The execution proof performs local and global checks expected from the execution in a verifiable manner by producing a succinct proof of knowledge. This post aims to further develop the idea described here.
Proof stages
We can differentiate between three proof stages characterized by their relationship with the RM:
- Raw RM proofs - the proofs produced directly by RM for each transaction. Include compliance proofs, logic proofs, and the delta proof
- Aggregated proof - combines the raw RM proofs into a fixed number of proofs [1]. It can either be a part of internal RM functionality or performed over an RM transaction with raw proofs. For simplicity we assume it is a part of the RM functionality.
- Execution proof - a proof over multiple transactions that verifies the global execution checks in a verifiable manner
The table below compares some properties of these proofs.
| Raw proofs | Aggregated proof | Execution proof | |
|---|---|---|---|
| Scope | CU, Action, Transaction | Transaction | Multiple transactions |
| Recursive | No | Yes | Yes |
| Created by | RM | RM* | Not RM |
| Created by | Users, Solvers | Users, Solvers | Controller |
Resource Plasma Assumptions
We discuss the execution proof in the context of Resource Plasma. For the rest of the post we assume the following:
- Commitments are stored in a Merkle tree
CM - Nullifiers are stored in a sorted Merkle tree
NF - The Anoma Contract stores the hash of the current root of the commitment and nullifier trees:
currentState = hash(CMroot, NFroot)[2] - The underlying RM is the RISC0 RM
The execution circuit
The circuit is parametrised over n - the number of transaction it processes at once.
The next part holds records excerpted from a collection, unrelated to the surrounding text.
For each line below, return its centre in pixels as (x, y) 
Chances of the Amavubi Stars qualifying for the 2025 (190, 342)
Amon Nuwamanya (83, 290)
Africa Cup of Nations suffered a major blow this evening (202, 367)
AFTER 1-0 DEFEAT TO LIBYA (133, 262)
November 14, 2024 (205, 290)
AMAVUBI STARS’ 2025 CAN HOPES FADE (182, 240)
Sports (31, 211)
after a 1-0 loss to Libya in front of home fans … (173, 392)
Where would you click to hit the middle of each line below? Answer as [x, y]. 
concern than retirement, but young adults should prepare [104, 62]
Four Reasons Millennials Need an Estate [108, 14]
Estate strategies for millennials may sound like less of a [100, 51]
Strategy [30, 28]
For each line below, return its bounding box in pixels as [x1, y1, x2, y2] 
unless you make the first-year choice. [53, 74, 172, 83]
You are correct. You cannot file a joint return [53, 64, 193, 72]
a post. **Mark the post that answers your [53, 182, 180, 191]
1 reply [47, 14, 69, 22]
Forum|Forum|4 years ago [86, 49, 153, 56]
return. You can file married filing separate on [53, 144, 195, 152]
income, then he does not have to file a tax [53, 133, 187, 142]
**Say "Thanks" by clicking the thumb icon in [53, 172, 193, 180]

For each transaction, it performs the out-of-circuit RM checks and then verifies the total state transition induced by applying these transactions.
Out-of-circuit checks required by RM
The following out-of-circuit checks are required in addition to in-circuit checks to ensure that the state transition is computed correctly:
currentStateis a valid historical state – guaranteed by receiving it from the Anoma Contract [3][4]- CU are disjoint within an Action:
- The same resource is not consumed in two different CUs
- The same resource is not created in two different CUs [5]
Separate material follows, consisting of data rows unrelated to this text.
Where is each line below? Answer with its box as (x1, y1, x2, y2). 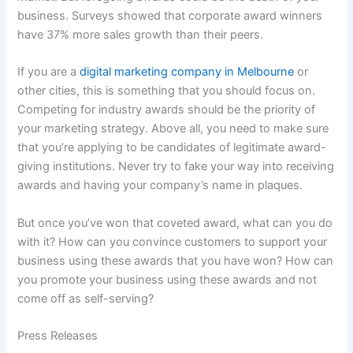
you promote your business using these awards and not (17, 272, 318, 287)
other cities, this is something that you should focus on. (17, 84, 316, 98)
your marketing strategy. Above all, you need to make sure (17, 121, 329, 136)
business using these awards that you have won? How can (17, 253, 334, 268)
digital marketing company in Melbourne (80, 65, 295, 80)
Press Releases (17, 328, 98, 343)
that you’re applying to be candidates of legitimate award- (17, 140, 327, 155)
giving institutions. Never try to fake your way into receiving (17, 159, 335, 174)
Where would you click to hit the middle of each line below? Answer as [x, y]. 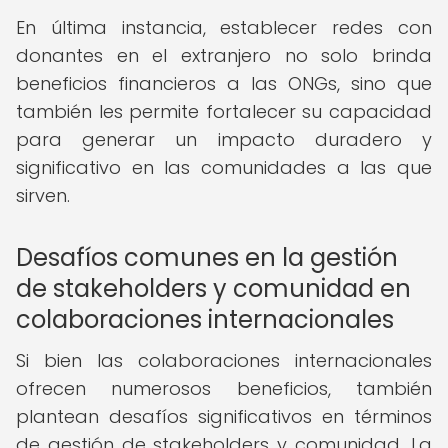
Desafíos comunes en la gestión [207, 257]
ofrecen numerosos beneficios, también [224, 388]
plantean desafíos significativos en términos [224, 416]
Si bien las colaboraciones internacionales [224, 360]
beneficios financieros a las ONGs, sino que [224, 83]
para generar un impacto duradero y [224, 139]
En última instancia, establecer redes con [224, 27]
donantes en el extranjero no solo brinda [224, 55]
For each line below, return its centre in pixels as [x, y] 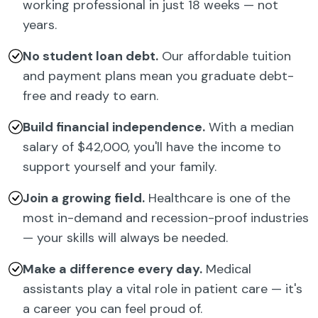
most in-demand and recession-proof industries [166, 218]
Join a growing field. [84, 198]
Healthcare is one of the [218, 198]
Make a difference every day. [113, 269]
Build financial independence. [114, 127]
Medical [227, 269]
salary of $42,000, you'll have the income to [152, 147]
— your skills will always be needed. [125, 238]
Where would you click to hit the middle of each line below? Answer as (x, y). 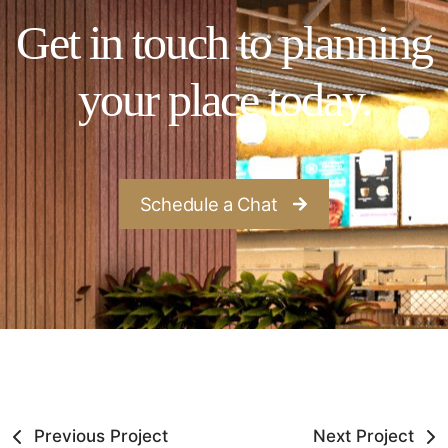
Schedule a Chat (208, 204)
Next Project (363, 436)
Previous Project (101, 436)
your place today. (224, 100)
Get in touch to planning (224, 43)

- Actions are disjoint within a Transaction:
- The same resource is not consumed in two different actions of the transaction
- The same resource is not created in two different actions of the transaction [6]
- RM proofs are valid:
- The aggregated SNARK proof are valid
- Delta proof is valid
- Nullifier non-existence proof for consumed resources
- Commitment non-existence proof for created resources [7]
Global checks in a circuit
Out-of-circuit RM checks include both local and global checks that require access to global structures. By definition, it isn’t possible to put global checks in a circuit, therefore we assume that the global state doesn’t change between the moment of proving against the currentState value and applying the changes associated with the created execution proof.
Inputs
Instance:
currentState- a commitment to the current state stored in the Anoma ContractnewState- a commitment to the proposed state
Witness:
ntransactions TX_in + 1CM root (init state →tx_1updated state →tx_2updated state → … →tx_nupdated state) CR_in + 1NF root NR_i
Constraints
The execution circuit constraints verify each transaction individually and ensure that they correctly update the current state into the new proposed state.
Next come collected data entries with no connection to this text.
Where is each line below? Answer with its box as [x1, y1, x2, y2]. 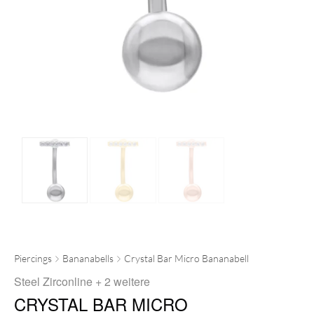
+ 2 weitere [93, 273, 150, 290]
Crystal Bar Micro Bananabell [124, 252, 249, 265]
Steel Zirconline [14, 273, 93, 290]
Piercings [14, 252, 52, 265]
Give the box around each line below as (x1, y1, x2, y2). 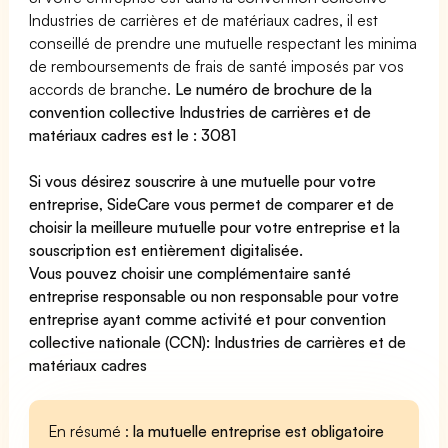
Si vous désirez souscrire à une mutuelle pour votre (29, 170, 377, 191)
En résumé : (49, 420, 134, 441)
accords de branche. (29, 78, 176, 99)
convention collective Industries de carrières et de (29, 101, 372, 122)
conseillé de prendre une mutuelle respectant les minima (29, 32, 418, 53)
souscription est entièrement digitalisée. (29, 239, 304, 260)
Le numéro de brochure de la (175, 78, 373, 99)
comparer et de (287, 193, 395, 214)
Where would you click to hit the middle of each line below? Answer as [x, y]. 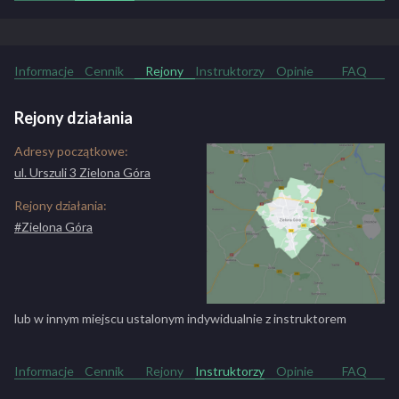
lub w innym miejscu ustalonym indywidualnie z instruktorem [180, 318]
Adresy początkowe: [71, 151]
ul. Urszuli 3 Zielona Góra [82, 172]
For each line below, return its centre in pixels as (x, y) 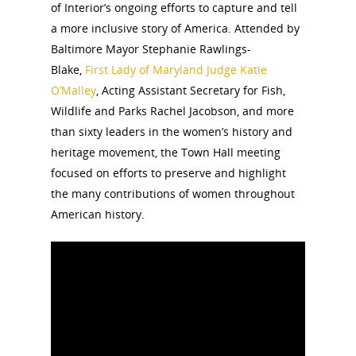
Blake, (68, 70)
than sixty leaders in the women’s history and (172, 132)
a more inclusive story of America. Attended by (175, 28)
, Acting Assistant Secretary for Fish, (191, 90)
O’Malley (74, 90)
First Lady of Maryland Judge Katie (176, 70)
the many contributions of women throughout (173, 193)
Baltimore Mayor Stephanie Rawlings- (151, 49)

- hash(CR_0, NR_0) = currentState
- hash(CR_n, NR_n) = newState
For each transaction:
- Action.consumed are disjoint for all actions in TX_i
- CU.consumed are disjoint for all CUs for all actions in TX_i
- Verify RM proofs:
- Aggregator.verify(TX_i)
- ECDSA.verify(TX_i.deltaProof, deltaVerifyingKey)[8]
- Non-inclusion proof for consumed in TX_i resources and NR_{i - 1}
- CR_{i+1} = CR_i + TX_i.created – CR_{i+1} is produced from CR_i by adding commitments of resources created in TX_i
- NR_{i+1} = NR_i + TX_i.consumed – NR_{i+1} is produced from NR_i by adding commitments of resources created in TX_i
Questions
- Find a more efficient way to verify non-inclusion for nullifiers
- Currently the tree update constraint is underspecified. It has to be specified further and the list of inputs might have to be possibly updated
Potentially relevant links
- Reckle Trees: Updatable Merkle Batch Proofs with Applications
- Vector Commitments Study
- Zero-Knowledge Sets
- MPT
- Taiko rollup
- Scroll rollup
- Starknet SNOS
- ZKSync
Currently two: compliance and logic proofs are aggregated into one and the delta proof is left as is ↩︎
The hash function used to compute it must have a binding property ↩︎
Strictly speaking, the specification requires the CMtree root to be a valid historical root, but in the context of Resource Plasma, we have two trees and store their hash ↩︎
When verifying the execution proof from the past, the validity of the historical state can be verified by checking the history and making sure that the state used to prove the statement against is indeed valid ↩︎
This statement follows from 2.1 and the fact that we use the nullifier of the old resource as a nonce of the new resource ↩︎
This follows from 3.1 and the fact the same resources have the same nonces ↩︎
Implicitly follows from the fact that all consumed resources are unique (points 2, 3, and 5 ensure that) ↩︎
Delta verifying key is computed from the transaction components ↩︎